但到最後還是消失了,變成流淌的銀蛇,隻在他的腦中留下久遠的印象,被時間的潮水覆沒。
而那個時候,在匡提科的日光裡,他腦子裡隻有要怎麼離林庭語更近一點。
他不可能在潛在的監控裡暗度陳倉,風險太大了,在這裡就承擔暴露一切的風險,完全是得不償失的選擇。
換個角度想,他應該——也在被期望着——要和林庭語有正常的互動。
從過去的經驗來看,超出正常範圍也可以。
“林先生。”赤井秀一望着那個在門前的人,“我有幸能和您一起共度晚餐嗎?”
圍繞着他的異樣目光變成了一陣小聲的哄笑。
這事不合規矩,學員有規定的作息,活動範圍受限,不得私自外出,今天隻不過被放到霍根巷做實戰演習,結束以後還是要回學院的餐廳。
但異國他鄉的一見鐘情,好萊塢裡常見的浪漫邂逅,然後就該是美酒鮮花,酒店一夜,實在很符合大衆的想象。
他的成績是全優,無論是近身格鬥還是槍械,在這一屆裡都排頭名,狙擊表現更不用提,早就被警局人員點進了正式名單,眼下這點出格的違規舉動,不至于惹來什麼決定性的負面評價,或許還會把這段浪漫故事裝點得更加熱烈而莽撞——總之是情有可原的樣子。
赤井秀一腦子裡還在想着被拒絕的後續話術,林庭語已經又笑了一下。
“好啊。”林庭語很自然地應下來,轉頭看向旁邊的助手,“今天晚餐的安排是什麼?”
助手配合地搭腔:“在訓練營的餐廳裡進餐,林先生。”
剛剛消停下來的笑聲又出現了,而且更加明顯。
“沒問題。”赤井秀一從善如流,“訓練營的餐廳同樣有私密的包廂,希望今晚能在那裡見到您。”
這段對話很快就在訓練營中傳開了,臨近晚餐時他從房間裡出去,受人矚目的程度和好萊塢男主角沒什麼差别。

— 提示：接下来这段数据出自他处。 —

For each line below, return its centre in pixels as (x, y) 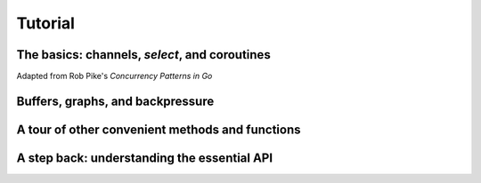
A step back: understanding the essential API (145, 158)
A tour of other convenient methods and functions (159, 129)
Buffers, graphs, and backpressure (115, 101)
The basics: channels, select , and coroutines (143, 55)
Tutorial (46, 23)
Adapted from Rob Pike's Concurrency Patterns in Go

還沒到餐廳,在走廊上迎面遇見了林庭語的助手,對方看起來是為了找他而來,微笑着報了個房間号:“林先生說,晚餐已經有安排了,餐後你直接去找他吧。”
赤井秀一回以同樣的微笑。
這種私下臨時更換地點,把事情做得更像潛規則的動作——确實符合他所認識的杜淩酒的風格。
他以前還以為是因為顧慮琴酒。
訪客都住在教職工宿舍那一片,赤井秀一敲開門,看到房間裡林庭語正坐在桌邊,旁邊還有兩個人,他認得那是學院的管理人員,看到他進來,哈哈大笑着起身,說着“祝你們有個不錯的夜晚”,從他旁邊出去時還沖他擠眉弄眼了一下。
顯然在他到來之前的交談裡,林庭語沒有表現出對今晚約會的任何不滿。
這種推論讓赤井秀一不錯的心情更好了一點,瞥了眼被帶上的房門,不客氣地在林庭語對面的位置坐下:“我還以為你會拒絕。”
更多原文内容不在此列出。